→ **SUPPLIED RECORDS**
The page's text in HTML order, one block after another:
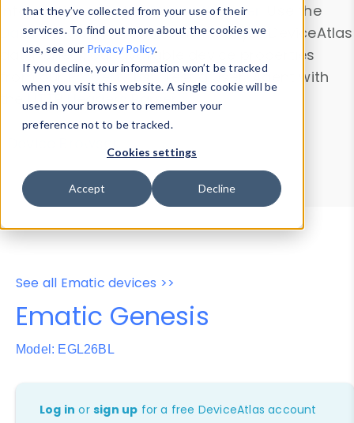
that they’ve collected from your use of their
services. To find out more about the cookies we
use, see our Privacy Policy.
If you decline, your information won’t be tracked
when you visit this website. A single cookie will be
used in your browser to remember your
preference not to be tracked.
Cookies settings
Accept Decline
information with theDevice Browser
. Use the
Data Explorerto explore and analyze DeviceAtlas
data. Check our available device properties
from ourProperty List. Test a User-Agent with
theHTTP Headers Parser.
Device Browser
Data Explorer
Properties
User-Agent Tester
See all Ematic devices >>
Ematic Genesis
Model: EGL26BL
Log in orsign up for a free DeviceAtlas account
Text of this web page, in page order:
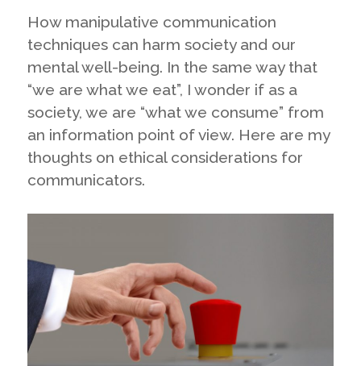
nothing
new
How manipulative communication
techniques can harm society and our
mental well-being. In the same way that
“we are what we eat”, I wonder if as a
society, we are “what we consume” from
an information point of view. Here are my
thoughts on ethical considerations for
communicators.
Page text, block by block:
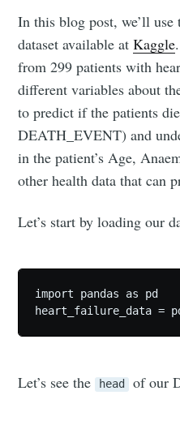
In this blog post, we’ll
dataset available atKaggle
from 299 patients with
different variables about
to predict if the patients
DEATH_EVENT) and
in the patient’s Age,
other health data that can
Let’s start by loading our
import pandas as pd
heart_failure_data =
Let’s see the head of our
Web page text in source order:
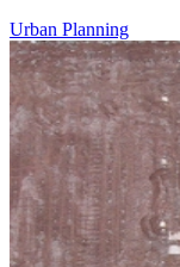
Urban Planning
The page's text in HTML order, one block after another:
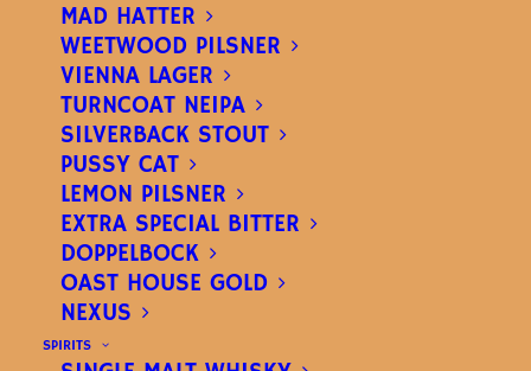
MAD HATTER
WEETWOOD PILSNER
VIENNA LAGER
TURNCOAT NEIPA
SILVERBACK STOUT
PUSSY CAT
LEMON PILSNER
EXTRA SPECIAL BITTER
DOPPELBOCK
OAST HOUSE GOLD
NEXUS
SPIRITS
OLD DOG
PREMIUM ALE
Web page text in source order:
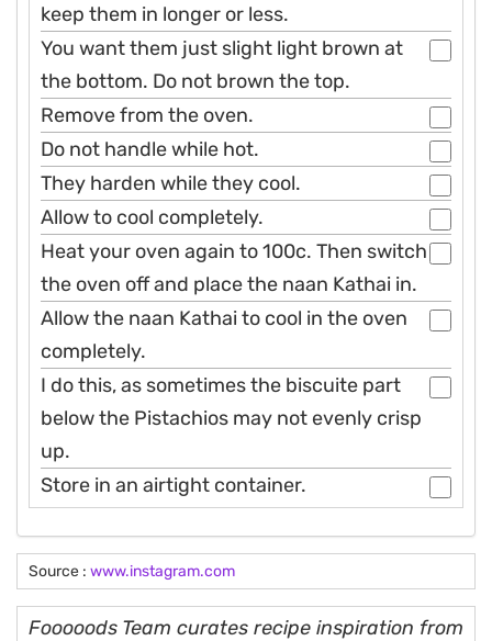
keep them in longer or less.
You want them just slight light brown at
the bottom. Do not brown the top.
Remove from the oven.
Do not handle while hot.
They harden while they cool.
Allow to cool completely.
Heat your oven again to 100c. Then switch
the oven off and place the naan Kathai in.
Allow the naan Kathai to cool in the oven
completely.
I do this, as sometimes the biscuite part
below the Pistachios may not evenly crisp
up.
Store in an airtight container.
Source : www.instagram.com
Fooooods Team curates recipe inspiration from
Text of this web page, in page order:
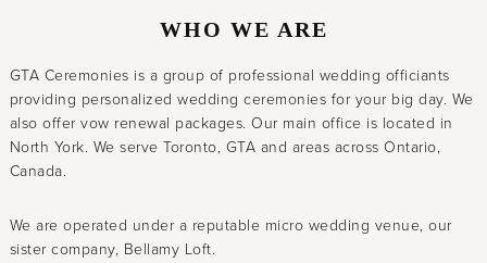
WHO WE ARE
GTA Ceremonies is a group of professional wedding officiants
providing personalized wedding ceremonies for your big day. We
also offer vow renewal packages. Our main office is located in
North York. We serve Toronto, GTA and areas across Ontario,
Canada.
We are operated under a reputable micro wedding venue, our
sister company, Bellamy Loft.
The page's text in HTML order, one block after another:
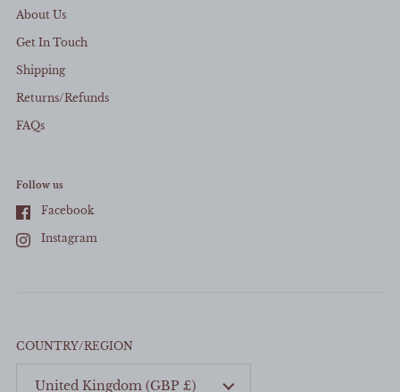
About Us
Get In Touch
Shipping
Returns/Refunds
FAQs
Follow us
Facebook
Instagram
COUNTRY/REGION
United Kingdom (GBP £)
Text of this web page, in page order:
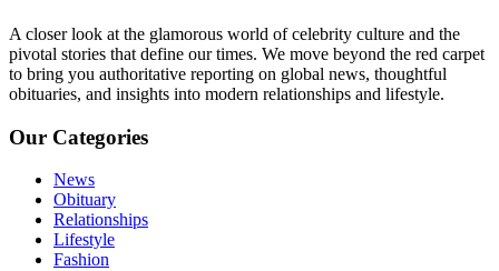
A closer look at the glamorous world of celebrity culture and the
pivotal stories that define our times. We move beyond the red carpet
to bring you authoritative reporting on global news, thoughtful
obituaries, and insights into modern relationships and lifestyle.
Our Categories
News
Obituary
Relationships
Lifestyle
Fashion
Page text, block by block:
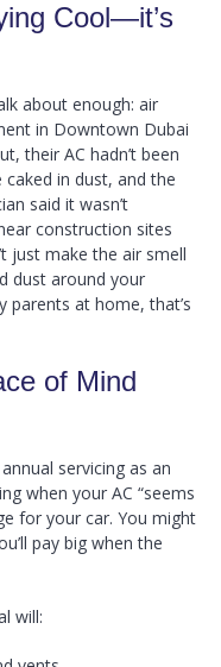
Cool—it’s
about enough: air
in Downtown Dubai
their AC hadn’t been
in dust, and the
said it wasn’t
construction sites
just make the air smell
dust around your
parents at home, that’s
of Mind
servicing as an
when your AC “seems
for your car. You might
pay big when the
will:
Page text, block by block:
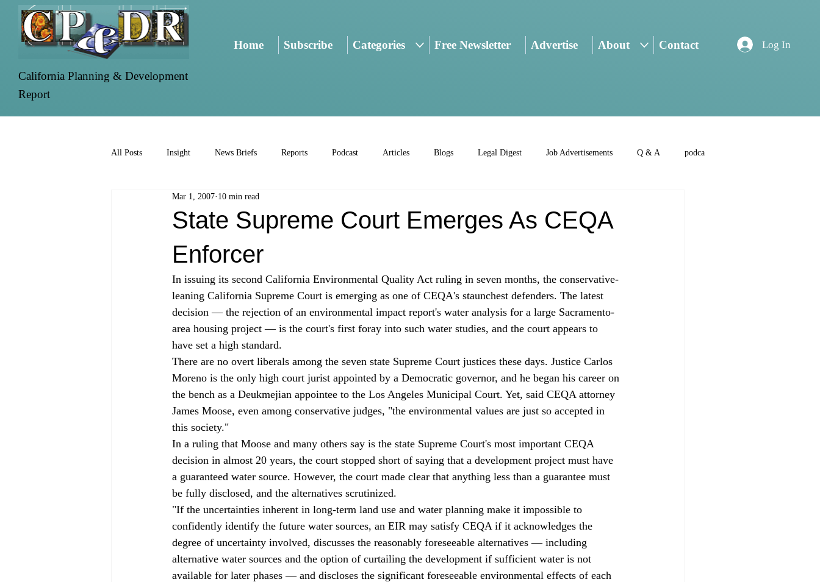
California Planning & Development
Report
Home Subscribe Categories Free Newsletter Advertise About Contact Log In
All Posts Insight News Briefs Reports Podcast Articles Blogs Legal Digest Job Advertisements Q & A podca
State Supreme Court Emerges As CEQA
Enforcer
Mar 1, 2007 10 min read
In issuing its second California Environmental Quality Act ruling in seven months, the conservative-
leaning California Supreme Court is emerging as one of CEQA's staunchest defenders. The latest
decision — the rejection of an environmental impact report's water analysis for a large Sacramento-
area housing project — is the court's first foray into such water studies, and the court appears to
have set a high standard.
There are no overt liberals among the seven state Supreme Court justices these days. Justice Carlos
Moreno is the only high court jurist appointed by a Democratic governor, and he began his career on
the bench as a Deukmejian appointee to the Los Angeles Municipal Court. Yet, said CEQA attorney
James Moose, even among conservative judges, "the environmental values are just so accepted in
this society."
In a ruling that Moose and many others say is the state Supreme Court's most important CEQA
decision in almost 20 years, the court stopped short of saying that a development project must have
a guaranteed water source. However, the court made clear that anything less than a guarantee must
be fully disclosed, and the alternatives scrutinized.
"If the uncertainties inherent in long-term land use and water planning make it impossible to
confidently identify the future water sources, an EIR may satisfy CEQA if it acknowledges the
degree of uncertainty involved, discusses the reasonably foreseeable alternatives — including
alternative water sources and the option of curtailing the development if sufficient water is not
available for later phases — and discloses the significant foreseeable environmental effects of each
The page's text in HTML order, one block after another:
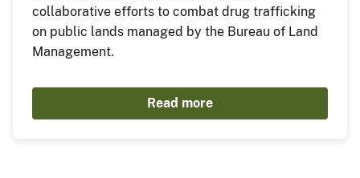
collaborative efforts to combat drug trafficking
on public lands managed by the Bureau of Land
Management.
Read more
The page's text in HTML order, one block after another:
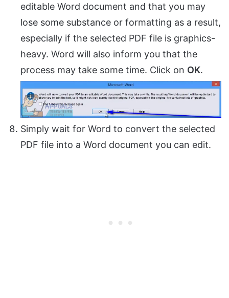
editable Word document and that you may
lose some substance or formatting as a result,
especially if the selected PDF file is graphics-
heavy. Word will also inform you that the
process may take some time. Click on OK.
Simply wait for Word to convert the selected
PDF file into a Word document you can edit.
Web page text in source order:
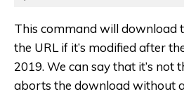
This command will download
the URL if it’s modified after
2019. We can say that it’s not
aborts the download without
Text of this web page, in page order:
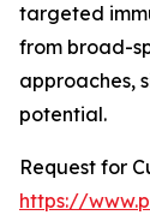
targeted
from broad-
approaches,
potential.
Request for
https://
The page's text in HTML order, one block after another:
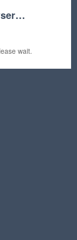
wait.
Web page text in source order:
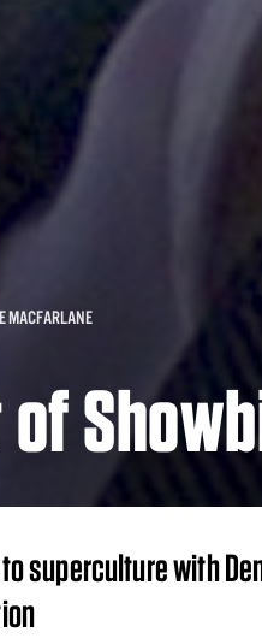
MACFARLANE
superculture with
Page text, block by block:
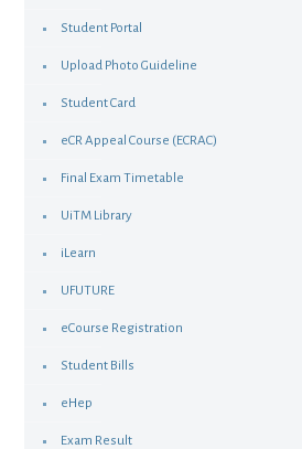
Student Portal
Upload Photo Guideline
Student Card
eCR Appeal Course (ECRAC)
Final Exam Timetable
UiTM Library
iLearn
UFUTURE
eCourse Registration
Student Bills
eHep
Exam Result
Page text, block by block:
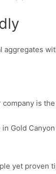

→ **ACTIVITY**
Would you print the material exactly once more, without any of its pictures?

→ **SOLUTION TO THIS PROBLEM**
The page's text in HTML order, one block after another:
that they’ve collected from your use of their
services. To find out more about the cookies we
use, see our Privacy Policy.
If you decline, your information won’t be tracked
when you visit this website. A single cookie will be
used in your browser to remember your
preference not to be tracked.
Cookies settings
Accept Decline
information with theDevice Browser
. Use the
Data Explorerto explore and analyze DeviceAtlas
data. Check our available device properties
from ourProperty List. Test a User-Agent with
theHTTP Headers Parser.
Device Browser
Data Explorer
Properties
User-Agent Tester
See all Ematic devices >>
Ematic Genesis
Model: EGL26BL
Log in orsign up for a free DeviceAtlas account
Text of this web page, in page order:
nothing
new
How manipulative communication
techniques can harm society and our
mental well-being. In the same way that
“we are what we eat”, I wonder if as a
society, we are “what we consume” from
an information point of view. Here are my
thoughts on ethical considerations for
communicators.
Page text, block by block:
In this blog post, we’ll
dataset available atKaggle
from 299 patients with
different variables about
to predict if the patients
DEATH_EVENT) and
in the patient’s Age,
other health data that can
Let’s start by loading our
import pandas as pd
heart_failure_data =
Let’s see the head of our
Web page text in source order:
Urban Planning
The page's text in HTML order, one block after another:
MAD HATTER
WEETWOOD PILSNER
VIENNA LAGER
TURNCOAT NEIPA
SILVERBACK STOUT
PUSSY CAT
LEMON PILSNER
EXTRA SPECIAL BITTER
DOPPELBOCK
OAST HOUSE GOLD
NEXUS
SPIRITS
OLD DOG
PREMIUM ALE
Web page text in source order:
keep them in longer or less.
You want them just slight light brown at
the bottom. Do not brown the top.
Remove from the oven.
Do not handle while hot.
They harden while they cool.
Allow to cool completely.
Heat your oven again to 100c. Then switch
the oven off and place the naan Kathai in.
Allow the naan Kathai to cool in the oven
completely.
I do this, as sometimes the biscuite part
below the Pistachios may not evenly crisp
up.
Store in an airtight container.
Source : www.instagram.com
Fooooods Team curates recipe inspiration from
Text of this web page, in page order:
WHO WE ARE
GTA Ceremonies is a group of professional wedding officiants
providing personalized wedding ceremonies for your big day. We
also offer vow renewal packages. Our main office is located in
North York. We serve Toronto, GTA and areas across Ontario,
Canada.
We are operated under a reputable micro wedding venue, our
sister company, Bellamy Loft.
The page's text in HTML order, one block after another:
About Us
Get In Touch
Shipping
Returns/Refunds
FAQs
Follow us
Facebook
Instagram
COUNTRY/REGION
United Kingdom (GBP £)
Text of this web page, in page order:
A closer look at the glamorous world of celebrity culture and the
pivotal stories that define our times. We move beyond the red carpet
to bring you authoritative reporting on global news, thoughtful
obituaries, and insights into modern relationships and lifestyle.
Our Categories
News
Obituary
Relationships
Lifestyle
Fashion
Page text, block by block:
Cool—it’s
about enough: air
in Downtown Dubai
their AC hadn’t been
in dust, and the
said it wasn’t
construction sites
just make the air smell
dust around your
parents at home, that’s
of Mind
servicing as an
when your AC “seems
for your car. You might
pay big when the
will:
Page text, block by block:
California Planning & Development
Report
Home Subscribe Categories Free Newsletter Advertise About Contact Log In
All Posts Insight News Briefs Reports Podcast Articles Blogs Legal Digest Job Advertisements Q & A podca
State Supreme Court Emerges As CEQA
Enforcer
Mar 1, 2007 10 min read
In issuing its second California Environmental Quality Act ruling in seven months, the conservative-
leaning California Supreme Court is emerging as one of CEQA's staunchest defenders. The latest
decision — the rejection of an environmental impact report's water analysis for a large Sacramento-
area housing project — is the court's first foray into such water studies, and the court appears to
have set a high standard.
There are no overt liberals among the seven state Supreme Court justices these days. Justice Carlos
Moreno is the only high court jurist appointed by a Democratic governor, and he began his career on
the bench as a Deukmejian appointee to the Los Angeles Municipal Court. Yet, said CEQA attorney
James Moose, even among conservative judges, "the environmental values are just so accepted in
this society."
In a ruling that Moose and many others say is the state Supreme Court's most important CEQA
decision in almost 20 years, the court stopped short of saying that a development project must have
a guaranteed water source. However, the court made clear that anything less than a guarantee must
be fully disclosed, and the alternatives scrutinized.
"If the uncertainties inherent in long-term land use and water planning make it impossible to
confidently identify the future water sources, an EIR may satisfy CEQA if it acknowledges the
degree of uncertainty involved, discusses the reasonably foreseeable alternatives — including
alternative water sources and the option of curtailing the development if sufficient water is not
available for later phases — and discloses the significant foreseeable environmental effects of each
The page's text in HTML order, one block after another:
collaborative efforts to combat drug trafficking
on public lands managed by the Bureau of Land
Management.
Read more
The page's text in HTML order, one block after another:
editable Word document and that you may
lose some substance or formatting as a result,
especially if the selected PDF file is graphics-
heavy. Word will also inform you that the
process may take some time. Click on OK.
Simply wait for Word to convert the selected
PDF file into a Word document you can edit.
Web page text in source order:
This command will download
the URL if it’s modified after
2019. We can say that it’s not
aborts the download without
Text of this web page, in page order:
targeted
from broad-
approaches,
potential.
Request for
https://
The page's text in HTML order, one block after another:
wait.
Web page text in source order:
MACFARLANE
superculture with
Page text, block by block:
Student Portal
Upload Photo Guideline
Student Card
eCR Appeal Course (ECRAC)
Final Exam Timetable
UiTM Library
iLearn
UFUTURE
eCourse Registration
Student Bills
eHep
Exam Result
Page text, block by block:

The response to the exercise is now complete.